_Task to complete:_ Below are lines of data; count those containing the word "convex" and write nothing but the number.

_Records:_
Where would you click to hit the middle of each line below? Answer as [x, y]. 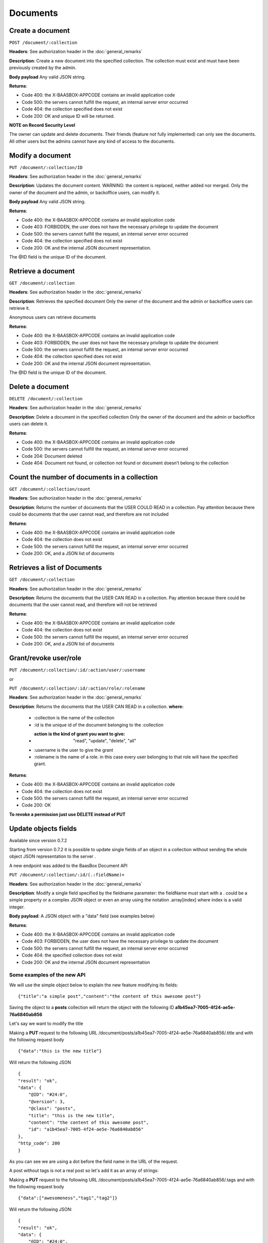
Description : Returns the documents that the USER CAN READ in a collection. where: [96, 707]
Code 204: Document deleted [52, 456]
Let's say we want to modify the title [46, 1024]
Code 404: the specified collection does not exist [72, 955]
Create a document [39, 31]
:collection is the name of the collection [74, 718]
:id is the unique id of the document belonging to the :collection [99, 725]
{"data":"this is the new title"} [60, 1051]
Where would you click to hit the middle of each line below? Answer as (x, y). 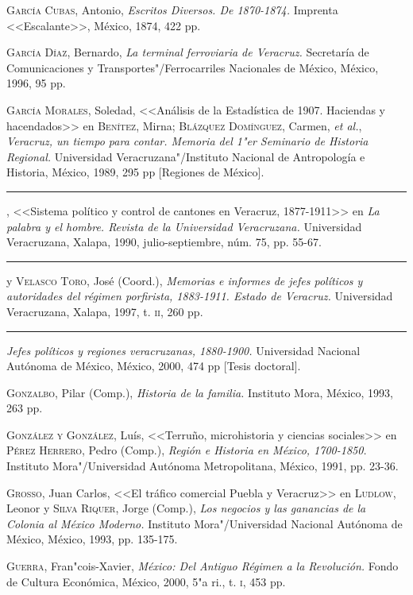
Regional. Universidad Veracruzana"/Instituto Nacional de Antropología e (186, 156)
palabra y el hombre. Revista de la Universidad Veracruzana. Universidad (184, 226)
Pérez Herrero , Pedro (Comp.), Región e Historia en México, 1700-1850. (187, 450)
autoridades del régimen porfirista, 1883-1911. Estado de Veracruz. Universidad (200, 296)
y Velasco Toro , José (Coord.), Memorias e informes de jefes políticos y (185, 280)
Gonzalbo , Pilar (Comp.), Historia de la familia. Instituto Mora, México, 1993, (200, 392)
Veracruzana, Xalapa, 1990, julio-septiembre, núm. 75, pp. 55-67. (164, 242)
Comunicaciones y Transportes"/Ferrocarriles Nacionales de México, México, (193, 67)
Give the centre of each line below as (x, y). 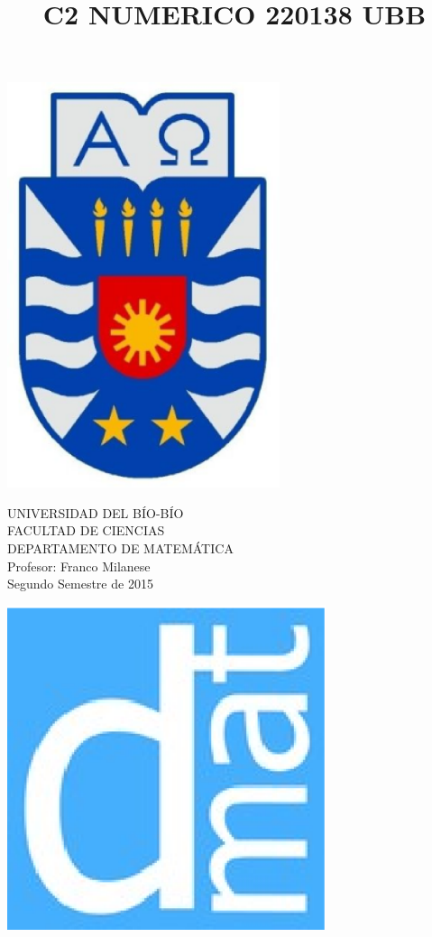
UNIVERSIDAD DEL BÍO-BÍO (96, 512)
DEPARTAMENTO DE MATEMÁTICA (120, 547)
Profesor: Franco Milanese (79, 566)
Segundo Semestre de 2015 (80, 584)
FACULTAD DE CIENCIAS (86, 530)
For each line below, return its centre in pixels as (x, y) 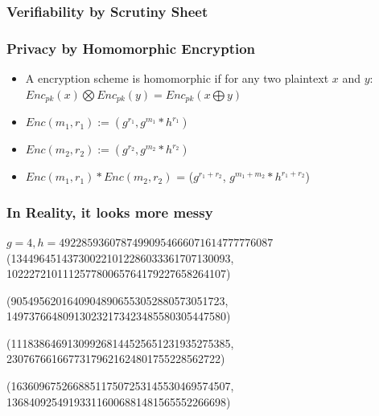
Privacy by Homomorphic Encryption (131, 48)
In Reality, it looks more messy (110, 212)
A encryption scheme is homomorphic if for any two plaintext (177, 78)
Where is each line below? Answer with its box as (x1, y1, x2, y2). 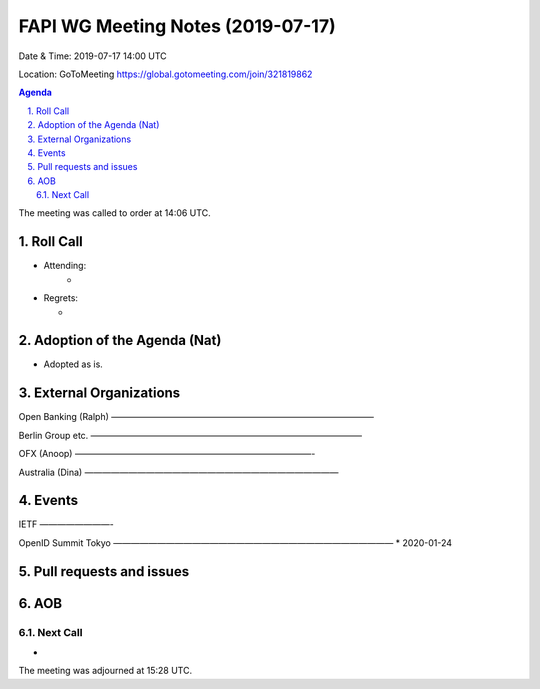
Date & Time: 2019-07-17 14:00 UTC (18, 50, 167, 62)
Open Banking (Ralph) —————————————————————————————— (18, 411, 375, 423)
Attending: (43, 260, 87, 272)
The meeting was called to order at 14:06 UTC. (18, 207, 211, 219)
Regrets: (43, 292, 79, 304)
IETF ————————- (18, 518, 114, 530)
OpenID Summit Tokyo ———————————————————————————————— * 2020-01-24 (18, 536, 453, 549)
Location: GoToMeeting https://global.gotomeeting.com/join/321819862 (18, 68, 313, 80)
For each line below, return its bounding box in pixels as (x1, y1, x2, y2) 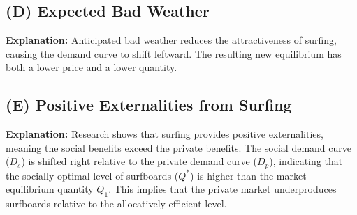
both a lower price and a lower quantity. (6, 60, 177, 74)
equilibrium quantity (6, 182, 94, 196)
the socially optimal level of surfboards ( (6, 168, 179, 182)
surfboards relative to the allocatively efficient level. (6, 196, 227, 211)
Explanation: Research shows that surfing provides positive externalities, (6, 127, 323, 141)
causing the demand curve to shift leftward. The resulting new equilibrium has (6, 46, 342, 61)
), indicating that (269, 154, 343, 168)
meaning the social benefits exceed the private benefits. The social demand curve (6, 140, 352, 154)
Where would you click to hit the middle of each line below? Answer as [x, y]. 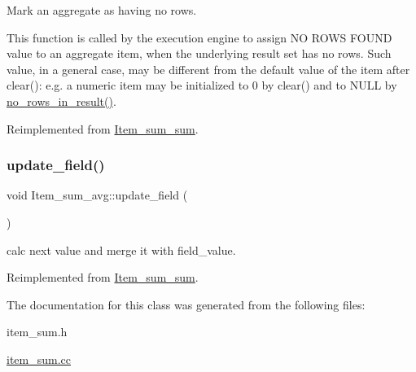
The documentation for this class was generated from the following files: [186, 304]
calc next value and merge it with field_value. [121, 249]
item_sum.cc [39, 359]
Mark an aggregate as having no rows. [102, 10]
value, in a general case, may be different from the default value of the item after [208, 69]
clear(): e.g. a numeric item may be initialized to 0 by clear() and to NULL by [202, 85]
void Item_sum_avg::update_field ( [97, 195]
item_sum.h [37, 332]
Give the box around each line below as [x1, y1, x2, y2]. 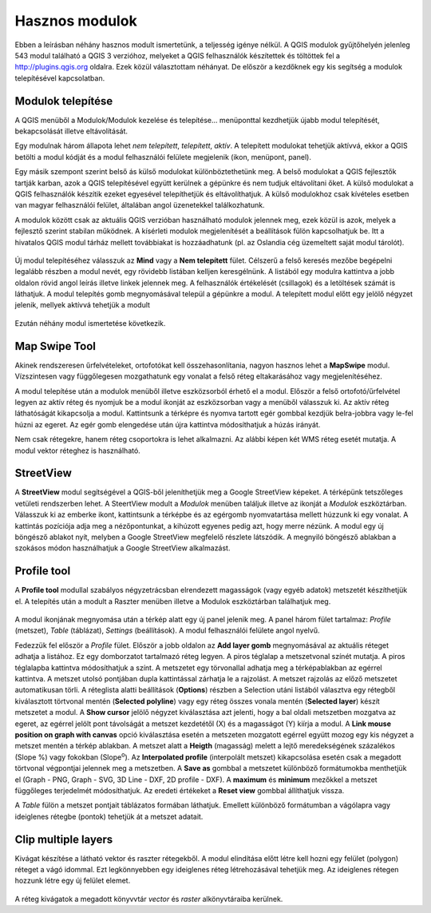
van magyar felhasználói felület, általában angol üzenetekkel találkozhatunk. [14, 200, 265, 210]
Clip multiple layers [14, 832, 113, 846]
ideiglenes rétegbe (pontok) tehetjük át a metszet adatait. [14, 812, 204, 821]
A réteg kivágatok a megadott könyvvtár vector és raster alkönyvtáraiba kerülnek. [14, 894, 283, 903]
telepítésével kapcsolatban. [14, 73, 105, 83]
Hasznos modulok [14, 12, 137, 30]
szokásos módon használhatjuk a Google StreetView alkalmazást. [14, 543, 231, 553]
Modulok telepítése [14, 94, 113, 108]
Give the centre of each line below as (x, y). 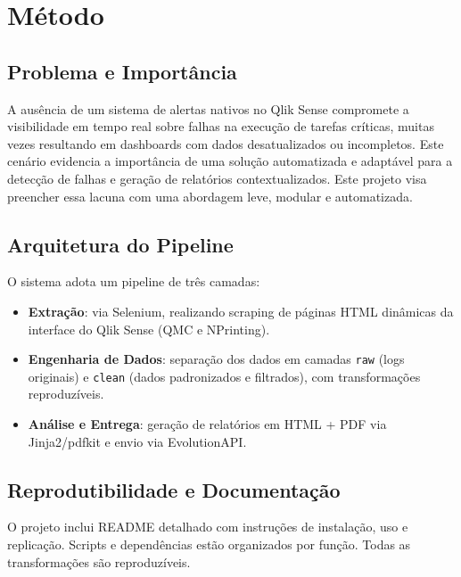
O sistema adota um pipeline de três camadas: (134, 281)
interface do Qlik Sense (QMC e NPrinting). (149, 329)
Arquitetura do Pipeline (120, 244)
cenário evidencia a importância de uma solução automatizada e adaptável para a (230, 161)
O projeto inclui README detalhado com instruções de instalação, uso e (208, 527)
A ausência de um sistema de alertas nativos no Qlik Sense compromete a (208, 108)
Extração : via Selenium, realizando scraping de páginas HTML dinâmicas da (241, 311)
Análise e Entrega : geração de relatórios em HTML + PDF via (207, 424)
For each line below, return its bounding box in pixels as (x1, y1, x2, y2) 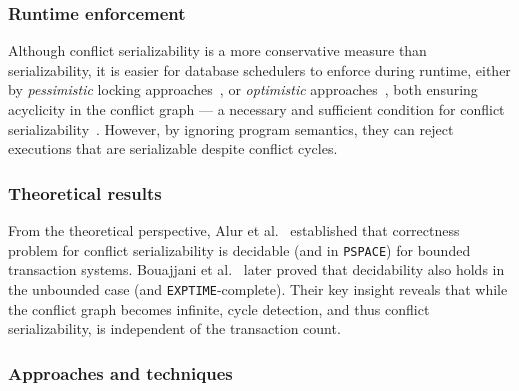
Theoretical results (8, 180, 162, 205)
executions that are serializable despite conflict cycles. (8, 138, 338, 159)
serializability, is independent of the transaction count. (8, 318, 341, 339)
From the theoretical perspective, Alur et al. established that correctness (8, 220, 460, 240)
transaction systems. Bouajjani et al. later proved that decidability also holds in (8, 259, 505, 280)
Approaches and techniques (8, 360, 233, 385)
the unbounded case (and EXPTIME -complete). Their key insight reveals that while (8, 278, 508, 299)
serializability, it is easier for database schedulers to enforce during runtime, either (8, 59, 511, 80)
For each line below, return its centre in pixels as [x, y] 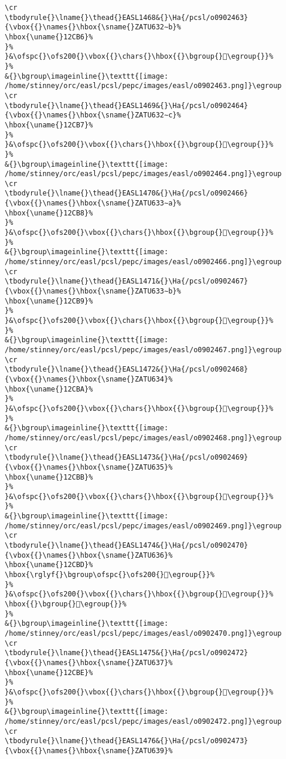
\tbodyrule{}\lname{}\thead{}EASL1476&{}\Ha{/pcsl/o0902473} [127, 741]
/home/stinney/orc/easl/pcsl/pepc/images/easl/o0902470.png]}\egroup [143, 633]
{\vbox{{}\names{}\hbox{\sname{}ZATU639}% [89, 750]
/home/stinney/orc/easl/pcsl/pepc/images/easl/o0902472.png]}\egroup [143, 721]
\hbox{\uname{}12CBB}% [49, 477]
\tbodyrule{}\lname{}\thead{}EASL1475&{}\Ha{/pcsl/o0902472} [127, 653]
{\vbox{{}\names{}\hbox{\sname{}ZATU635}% [89, 467]
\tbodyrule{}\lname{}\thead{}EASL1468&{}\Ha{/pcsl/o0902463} [127, 17]
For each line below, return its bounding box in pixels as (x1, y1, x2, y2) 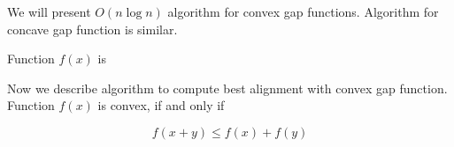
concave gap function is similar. (7, 19, 178, 38)
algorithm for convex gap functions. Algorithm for (167, 3, 439, 20)
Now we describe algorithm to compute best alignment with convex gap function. (7, 78, 448, 97)
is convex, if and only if (97, 96, 225, 114)
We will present (7, 3, 91, 20)

_Task answer:_ 3